Dolina Rospudy w 2007 roku, Jerzy Gumowski, Agencja Gazeta
Krystyna Romanowska: Jakie jest najpiękniejsze bagno, które pan widział?
Prof. Wiktor Kotowski: Torfowisko w Dolinie Rospudy.
Moje najpiękniejsze bagno to małe torfowisko koło Sejn. Jeszcze przed wojną wydobywano stamtąd torf, wujek utopił tam niemieckiego mauzera z zepsutym zamkiem, a mama z wykopywanej na skraju bagna gliny lepiła lalki. Ja – obserwowałam żaby i wyciągałam rośliny bagienne. Moje dzieci tego bagna nie zobaczą, bo już go nie ma. Co jest pięknego w bagnach?
Trwanie, niezmienność. To miejsce, które wygląda tak, jak parę tysięcy lat temu, kiedy człowieka nie było w tych okolicach. Pierwotność i dzikość.
Powrót do przeszłości.
Będąc w takich miejscach jak bagienna dolina Rospudy ma się świadomość, że krajobraz i roślinność tam w tej chwili wygląda tak, jak tysiąc, dwa i cztery tysiące lat temu. W żadnym innym ekosystemie nie masz takiej możliwości. Inne miejsca ulegają znacznie szybszej sukcesji, szybciej też reagują na wpływ człowieka związany z immisją azotanów czy z gatunkami inwazyjnym. Bagna, pod warunkiem że nie są osuszone, trzymają się. Trwają.
Jako mały chłopiec chodził pan po bagnach?
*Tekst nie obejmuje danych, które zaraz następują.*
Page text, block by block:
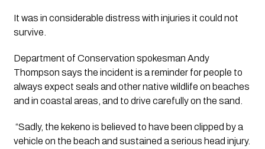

Moi rodzice byli biologami, zajmowali się fitosocjologią. Zdarzało się, że trafialiśmy na bagna. Podobały mi się najbardziej: zawsze była przeprawa, a kiedy się przebrnęło przez torfowisko i doszło do rzeczki, na jego końcu widziało się kwitnące kosaćce żółte, które ludzie bywający nad w miarę dzikimi wodami na pewno znają. To jest dla mnie zaczarowany obraz z dzieciństwa: woda, ważki i niesamowite, wielkie jaskrawe kwiaty.
Jak z obrazu Mehoffera.
Tak. Wprawdzie ten obraz jest namalowany w ogrodzie, a nie na bagnie, ale to był jeden z moich ulubionych obrazów, kiedy z mamą chodziłem jako kilkulatek do Muzeum Narodowego: goły dzieciak, za którym leci wielka ważka.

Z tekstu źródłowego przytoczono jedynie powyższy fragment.